La surveillance porte aussi sur les causes agronomiques : hydromorphie, compaction, carence, coupe trop rase ou retour trop fréquent de légumineuses. Corriger le milieu produit souvent un effet plus durable qu’une réponse ponctuelle sur le symptôme.
09 · Services
Floraison mellifère et autonomie protéique
La floraison attire pollinisateurs et auxiliaires, tandis que l’absence d’azote minéral réduit les intrants directs. Ces services ne dispensent pas d’une conduite : faucher toute la parcelle au même stade supprime brutalement la ressource florale.
Des bandes, des dates décalées ou des bordures non exploitées peuvent prolonger la disponibilité en fleurs lorsque cela reste compatible avec le fourrage et la maîtrise des adventices. La contribution à la biodiversité dépend donc du paysage et du calendrier, pas seulement de la présence de l’espèce.
Dans l’économie de l’élevage, l’intérêt se mesure par les tonnes de matière sèche et de protéines réellement consommées, les pertes de récolte, la durée de la prairie et les achats évités. Une faible charge en intrants n’assure pas à elle seule une marge positive.
Repères documentés
Décisions à consigner pour chaque parcelle
Les repères ci-dessous structurent le diagnostic ; les doses et dates finales suivent la variété, le lot de semences, le sol et le conseil local.
| Décision | Repère | Point de contrôle | Source |
|---|---|---|---|
| Milieu | Calcaire, drainant, plutôt séchant | Écarter l’hydromorphie | INRAE / Feedipedia |
| Type | Simple ou double | Nombre de coupes visé | INRAE |
| Semis | Superficiel sur lit ferme | Graines viables et forme commerciale | Ministère / SEMAE |
| Récolte | Début floraison | Rapport feuilles-tiges | INRAE |
| Conservation | Foin, enrubannage ou ensilage | Matière sèche et étanchéité | Feedipedia |
| Protection | Décision après diagnostic | Usage autorisé vérifié | ANSES |
Questions fréquentes
Pour aller à l’essentiel
Dans quel sol implanter du sainfoin ?
Dans un sol calcaire, drainant et non hydromorphe.

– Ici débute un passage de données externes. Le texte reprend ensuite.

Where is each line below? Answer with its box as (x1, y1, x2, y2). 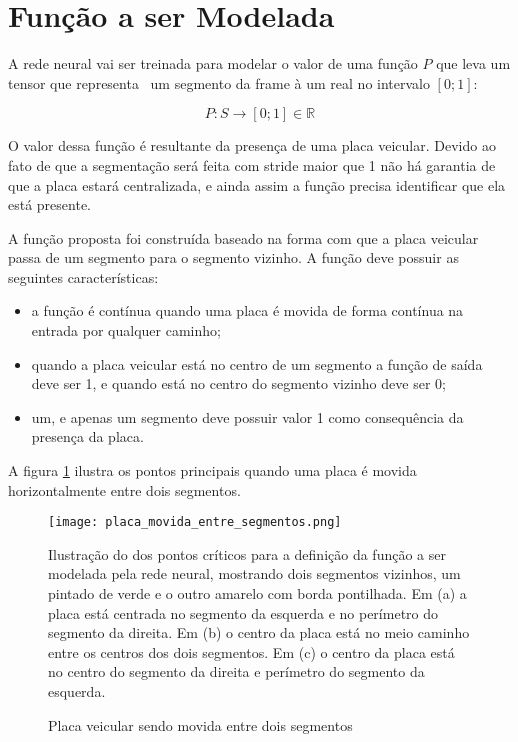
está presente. (8, 194, 92, 215)
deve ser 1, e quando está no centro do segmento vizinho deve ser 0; (31, 373, 446, 394)
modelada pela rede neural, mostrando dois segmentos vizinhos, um (48, 563, 461, 584)
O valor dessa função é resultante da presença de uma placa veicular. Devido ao (8, 135, 496, 156)
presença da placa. (31, 426, 144, 447)
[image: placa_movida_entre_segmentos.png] (48, 515, 342, 530)
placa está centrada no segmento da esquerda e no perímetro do (48, 602, 439, 623)
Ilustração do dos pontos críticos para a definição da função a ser (48, 543, 446, 564)
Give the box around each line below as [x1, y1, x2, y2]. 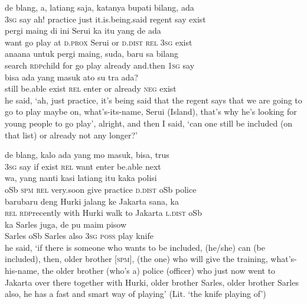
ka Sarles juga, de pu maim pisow [5, 218, 127, 230]
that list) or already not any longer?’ [5, 128, 138, 141]
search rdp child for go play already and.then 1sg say [5, 59, 195, 71]
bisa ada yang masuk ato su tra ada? [5, 70, 138, 83]
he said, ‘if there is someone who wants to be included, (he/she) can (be [5, 241, 265, 253]
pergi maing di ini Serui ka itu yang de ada [5, 24, 161, 37]
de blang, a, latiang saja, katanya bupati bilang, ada [5, 1, 194, 13]
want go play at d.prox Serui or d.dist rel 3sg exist [5, 35, 192, 48]
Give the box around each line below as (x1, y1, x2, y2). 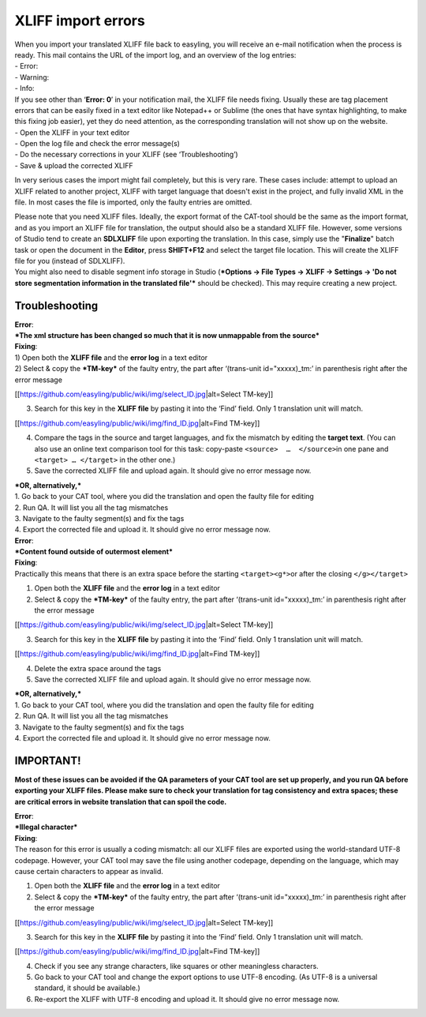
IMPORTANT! (14, 754, 81, 767)
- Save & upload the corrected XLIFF (14, 160, 133, 170)
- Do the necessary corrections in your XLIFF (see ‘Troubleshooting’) (14, 150, 238, 159)
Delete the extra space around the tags (34, 663, 162, 673)
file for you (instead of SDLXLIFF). (14, 256, 125, 265)
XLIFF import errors (14, 12, 145, 29)
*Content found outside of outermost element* (14, 547, 174, 557)
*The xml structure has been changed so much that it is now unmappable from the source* (14, 331, 319, 340)
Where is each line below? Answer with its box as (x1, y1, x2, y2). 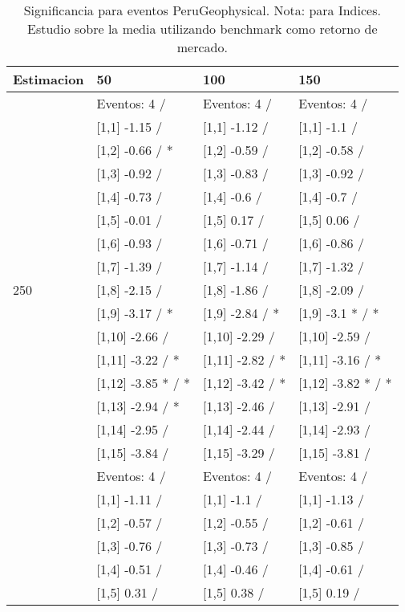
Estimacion (13, 70, 84, 88)
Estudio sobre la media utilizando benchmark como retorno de (26, 19, 378, 38)
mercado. (176, 38, 228, 56)
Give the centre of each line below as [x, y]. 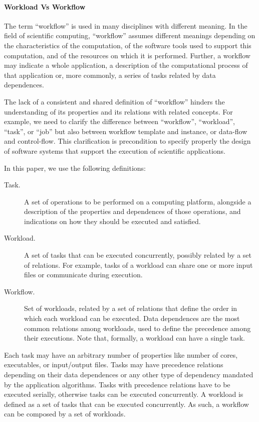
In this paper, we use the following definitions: [75, 168]
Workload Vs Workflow [45, 6]
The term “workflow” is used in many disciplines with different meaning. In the [126, 25]
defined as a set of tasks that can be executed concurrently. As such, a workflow [126, 404]
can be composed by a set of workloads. [65, 414]
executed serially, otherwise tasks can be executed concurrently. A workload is [124, 394]
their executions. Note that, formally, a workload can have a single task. [135, 338]
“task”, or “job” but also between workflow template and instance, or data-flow [126, 131]
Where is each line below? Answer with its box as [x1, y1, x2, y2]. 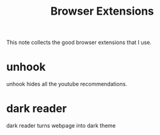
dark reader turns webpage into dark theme [6, 122, 116, 130]
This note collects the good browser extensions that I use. [6, 38, 152, 46]
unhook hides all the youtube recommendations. [6, 81, 128, 88]
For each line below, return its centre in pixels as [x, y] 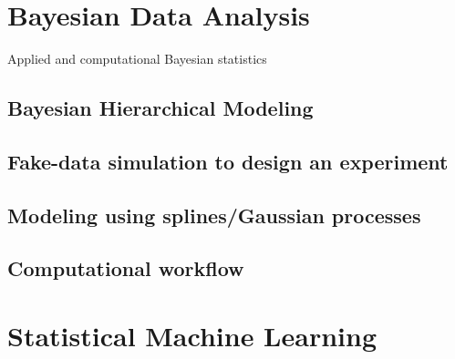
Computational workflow [126, 268]
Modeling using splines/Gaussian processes [214, 215]
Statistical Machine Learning [192, 336]
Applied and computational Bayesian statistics [137, 59]
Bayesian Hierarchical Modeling [160, 108]
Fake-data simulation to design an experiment [228, 161]
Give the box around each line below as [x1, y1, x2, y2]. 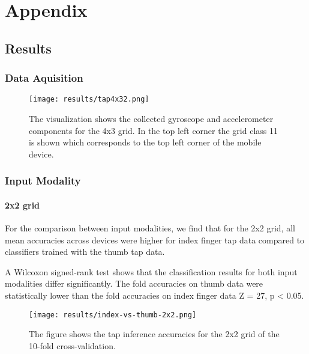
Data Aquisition [5, 70, 83, 85]
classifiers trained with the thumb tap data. [5, 245, 165, 258]
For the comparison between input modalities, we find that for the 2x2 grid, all [5, 222, 295, 234]
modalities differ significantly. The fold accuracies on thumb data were [5, 277, 263, 290]
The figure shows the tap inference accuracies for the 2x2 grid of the [29, 328, 280, 340]
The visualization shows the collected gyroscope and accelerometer [29, 112, 274, 125]
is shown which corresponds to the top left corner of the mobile [29, 136, 262, 148]
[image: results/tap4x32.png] [29, 95, 149, 104]
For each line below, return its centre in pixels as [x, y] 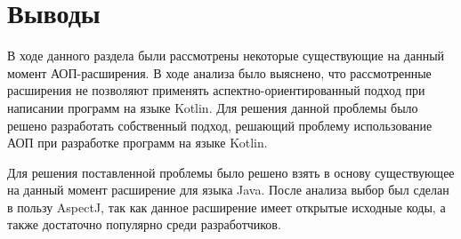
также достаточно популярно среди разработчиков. [144, 224]
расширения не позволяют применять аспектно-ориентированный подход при [216, 90]
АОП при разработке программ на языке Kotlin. [137, 143]
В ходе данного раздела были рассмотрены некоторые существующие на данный [226, 56]
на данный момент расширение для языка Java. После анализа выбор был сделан [228, 190]
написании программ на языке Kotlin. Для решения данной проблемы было [213, 107]
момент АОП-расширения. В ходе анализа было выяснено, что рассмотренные [219, 72]
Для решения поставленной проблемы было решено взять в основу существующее [231, 172]
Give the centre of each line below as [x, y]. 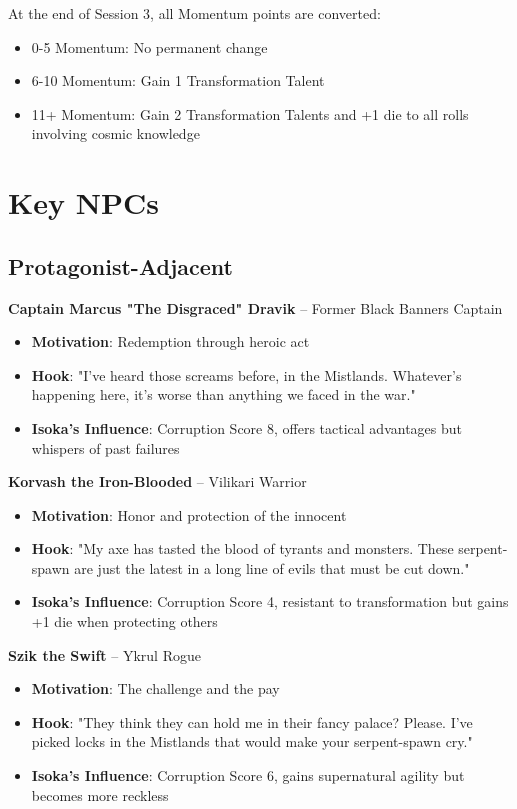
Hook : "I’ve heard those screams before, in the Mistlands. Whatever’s [246, 374]
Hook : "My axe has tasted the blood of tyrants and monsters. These [242, 548]
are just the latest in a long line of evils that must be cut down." [272, 567]
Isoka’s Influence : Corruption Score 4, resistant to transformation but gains [270, 601]
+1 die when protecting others [124, 621]
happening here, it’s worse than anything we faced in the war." [223, 394]
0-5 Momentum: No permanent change [149, 46]
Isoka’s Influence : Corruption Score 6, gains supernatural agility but [248, 775]
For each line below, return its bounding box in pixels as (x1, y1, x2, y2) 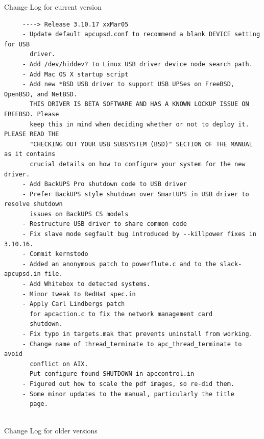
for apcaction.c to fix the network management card (30, 310, 213, 318)
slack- (220, 260, 242, 268)
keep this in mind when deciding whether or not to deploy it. (30, 120, 249, 128)
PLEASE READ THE (4, 131, 59, 138)
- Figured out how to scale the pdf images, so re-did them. (22, 380, 235, 388)
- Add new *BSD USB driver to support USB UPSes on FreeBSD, (22, 81, 235, 88)
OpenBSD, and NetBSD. (4, 90, 78, 98)
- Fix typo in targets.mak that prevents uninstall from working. (22, 330, 253, 338)
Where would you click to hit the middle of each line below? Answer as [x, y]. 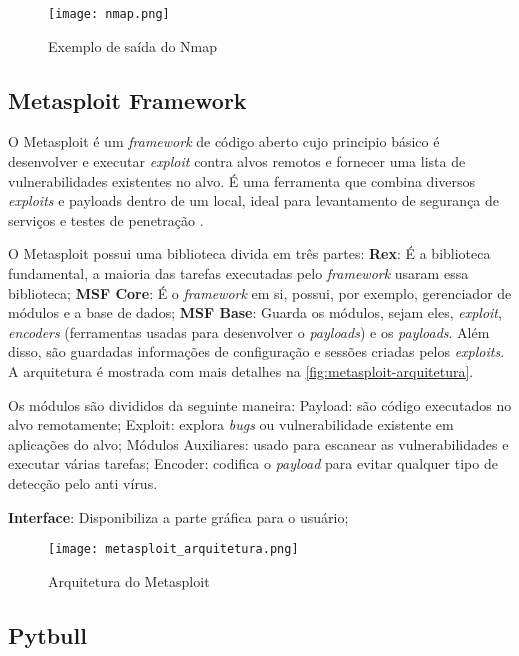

Son pivot valorise les terres séchantes, mais l’eau stagnante, l’acidité marquée et le tassement compromettent la pérennité. [S01][S07]
Quelle différence entre sainfoin simple et double ?
Le type simple concentre sa production sur une coupe principale et donne surtout des repousses végétatives ; le type double ou remontant peut fournir une seconde coupe si l’eau reste disponible. [S01]
Le sainfoin a-t-il besoin d’azote minéral ?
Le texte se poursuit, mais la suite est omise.